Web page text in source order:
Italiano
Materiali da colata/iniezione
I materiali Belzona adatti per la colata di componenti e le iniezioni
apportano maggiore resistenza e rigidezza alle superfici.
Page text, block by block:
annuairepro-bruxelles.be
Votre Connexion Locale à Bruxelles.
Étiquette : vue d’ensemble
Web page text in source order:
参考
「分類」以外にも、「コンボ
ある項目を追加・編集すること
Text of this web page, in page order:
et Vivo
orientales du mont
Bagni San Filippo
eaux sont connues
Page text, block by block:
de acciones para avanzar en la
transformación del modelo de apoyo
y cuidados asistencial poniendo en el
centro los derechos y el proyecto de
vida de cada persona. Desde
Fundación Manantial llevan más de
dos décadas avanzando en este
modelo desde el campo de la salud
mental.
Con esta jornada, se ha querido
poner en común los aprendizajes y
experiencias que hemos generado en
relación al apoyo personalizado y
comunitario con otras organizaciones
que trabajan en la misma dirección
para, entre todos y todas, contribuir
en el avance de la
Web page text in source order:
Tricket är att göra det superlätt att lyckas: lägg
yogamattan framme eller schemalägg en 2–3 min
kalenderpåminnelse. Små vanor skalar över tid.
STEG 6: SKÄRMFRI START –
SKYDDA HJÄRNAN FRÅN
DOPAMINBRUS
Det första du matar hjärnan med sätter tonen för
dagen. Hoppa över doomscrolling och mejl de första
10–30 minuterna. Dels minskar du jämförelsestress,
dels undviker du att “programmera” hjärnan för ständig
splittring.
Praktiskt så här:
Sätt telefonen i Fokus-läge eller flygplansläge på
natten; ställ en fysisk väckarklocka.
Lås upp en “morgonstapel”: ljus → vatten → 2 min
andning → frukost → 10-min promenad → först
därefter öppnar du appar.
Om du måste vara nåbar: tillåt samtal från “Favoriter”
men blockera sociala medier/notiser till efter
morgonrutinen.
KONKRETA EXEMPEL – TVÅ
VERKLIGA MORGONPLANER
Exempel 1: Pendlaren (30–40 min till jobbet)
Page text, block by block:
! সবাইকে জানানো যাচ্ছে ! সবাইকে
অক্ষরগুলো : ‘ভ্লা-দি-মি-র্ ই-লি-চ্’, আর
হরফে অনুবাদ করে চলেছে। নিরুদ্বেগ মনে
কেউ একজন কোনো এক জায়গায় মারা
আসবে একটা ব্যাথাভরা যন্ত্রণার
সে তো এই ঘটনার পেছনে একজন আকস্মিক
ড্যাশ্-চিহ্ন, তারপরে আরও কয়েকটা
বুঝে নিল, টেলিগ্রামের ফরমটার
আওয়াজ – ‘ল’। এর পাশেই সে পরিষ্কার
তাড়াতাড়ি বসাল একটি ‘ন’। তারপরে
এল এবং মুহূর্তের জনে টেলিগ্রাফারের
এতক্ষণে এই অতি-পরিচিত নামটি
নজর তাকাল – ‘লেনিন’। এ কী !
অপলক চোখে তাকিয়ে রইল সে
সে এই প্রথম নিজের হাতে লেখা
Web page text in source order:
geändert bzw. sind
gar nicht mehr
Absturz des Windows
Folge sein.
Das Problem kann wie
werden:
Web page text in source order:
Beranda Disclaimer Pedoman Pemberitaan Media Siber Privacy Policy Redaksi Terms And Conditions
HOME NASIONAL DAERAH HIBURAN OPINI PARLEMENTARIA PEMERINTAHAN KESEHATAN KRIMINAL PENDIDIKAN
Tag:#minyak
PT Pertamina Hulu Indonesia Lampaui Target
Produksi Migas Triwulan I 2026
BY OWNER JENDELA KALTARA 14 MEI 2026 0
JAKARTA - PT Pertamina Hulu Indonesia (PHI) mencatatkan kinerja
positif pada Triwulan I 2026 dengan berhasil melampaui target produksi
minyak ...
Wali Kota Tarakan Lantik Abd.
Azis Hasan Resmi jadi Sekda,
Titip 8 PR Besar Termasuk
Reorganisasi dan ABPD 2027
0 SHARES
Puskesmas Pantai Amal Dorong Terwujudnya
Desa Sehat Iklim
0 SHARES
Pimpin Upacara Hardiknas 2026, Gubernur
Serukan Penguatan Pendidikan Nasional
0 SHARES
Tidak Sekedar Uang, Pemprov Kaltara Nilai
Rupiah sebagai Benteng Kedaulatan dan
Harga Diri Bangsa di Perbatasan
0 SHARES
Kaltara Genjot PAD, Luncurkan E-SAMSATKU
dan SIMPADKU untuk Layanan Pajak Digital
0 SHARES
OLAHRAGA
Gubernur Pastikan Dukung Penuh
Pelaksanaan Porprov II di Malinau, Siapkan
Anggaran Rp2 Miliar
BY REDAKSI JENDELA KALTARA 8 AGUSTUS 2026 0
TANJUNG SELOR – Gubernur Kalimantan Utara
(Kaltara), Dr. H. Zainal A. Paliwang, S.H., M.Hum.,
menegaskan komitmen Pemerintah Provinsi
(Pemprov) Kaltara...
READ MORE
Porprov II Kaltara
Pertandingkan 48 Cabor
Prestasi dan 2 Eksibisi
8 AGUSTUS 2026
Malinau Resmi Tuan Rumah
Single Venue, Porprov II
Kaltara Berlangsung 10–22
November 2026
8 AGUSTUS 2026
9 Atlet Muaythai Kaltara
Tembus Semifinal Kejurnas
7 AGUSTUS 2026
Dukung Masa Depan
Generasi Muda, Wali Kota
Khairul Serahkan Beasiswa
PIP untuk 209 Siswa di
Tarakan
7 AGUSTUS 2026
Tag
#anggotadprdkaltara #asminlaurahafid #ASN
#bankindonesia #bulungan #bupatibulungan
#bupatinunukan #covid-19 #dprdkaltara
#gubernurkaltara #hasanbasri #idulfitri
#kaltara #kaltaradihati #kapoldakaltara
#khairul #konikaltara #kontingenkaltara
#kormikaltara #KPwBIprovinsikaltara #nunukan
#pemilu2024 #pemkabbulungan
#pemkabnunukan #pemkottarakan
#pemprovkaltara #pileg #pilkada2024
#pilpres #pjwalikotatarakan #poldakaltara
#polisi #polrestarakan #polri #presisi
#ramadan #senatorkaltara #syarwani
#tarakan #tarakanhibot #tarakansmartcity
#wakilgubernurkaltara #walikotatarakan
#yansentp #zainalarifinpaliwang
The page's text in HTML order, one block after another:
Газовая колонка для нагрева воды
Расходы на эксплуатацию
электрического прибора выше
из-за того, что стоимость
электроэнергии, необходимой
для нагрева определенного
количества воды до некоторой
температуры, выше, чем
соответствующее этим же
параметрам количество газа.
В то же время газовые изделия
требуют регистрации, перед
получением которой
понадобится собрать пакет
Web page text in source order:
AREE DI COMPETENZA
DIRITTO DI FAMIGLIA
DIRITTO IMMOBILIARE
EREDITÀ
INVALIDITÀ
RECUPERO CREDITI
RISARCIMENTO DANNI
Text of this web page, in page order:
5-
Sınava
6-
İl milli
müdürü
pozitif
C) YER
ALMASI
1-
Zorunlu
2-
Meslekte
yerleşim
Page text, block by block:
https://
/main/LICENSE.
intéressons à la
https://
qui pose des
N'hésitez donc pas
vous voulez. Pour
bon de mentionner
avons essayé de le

> **What is expected**:
Within the listing above, the range opens at the line with "VERKLIGA MORGONPLANER" and closes at the line with "তাড়াতাড়ি বসাল একটি ‘ন’। তারপরে". Reproduce exactly the lines of that range, including both ends.

> **Response area**:
VERKLIGA MORGONPLANER
Exempel 1: Pendlaren (30–40 min till jobbet)
Page text, block by block:
! সবাইকে জানানো যাচ্ছে ! সবাইকে
অক্ষরগুলো : ‘ভ্লা-দি-মি-র্ ই-লি-চ্’, আর
হরফে অনুবাদ করে চলেছে। নিরুদ্বেগ মনে
কেউ একজন কোনো এক জায়গায় মারা
আসবে একটা ব্যাথাভরা যন্ত্রণার
সে তো এই ঘটনার পেছনে একজন আকস্মিক
ড্যাশ্-চিহ্ন, তারপরে আরও কয়েকটা
বুঝে নিল, টেলিগ্রামের ফরমটার
আওয়াজ – ‘ল’। এর পাশেই সে পরিষ্কার
তাড়াতাড়ি বসাল একটি ‘ন’। তারপরে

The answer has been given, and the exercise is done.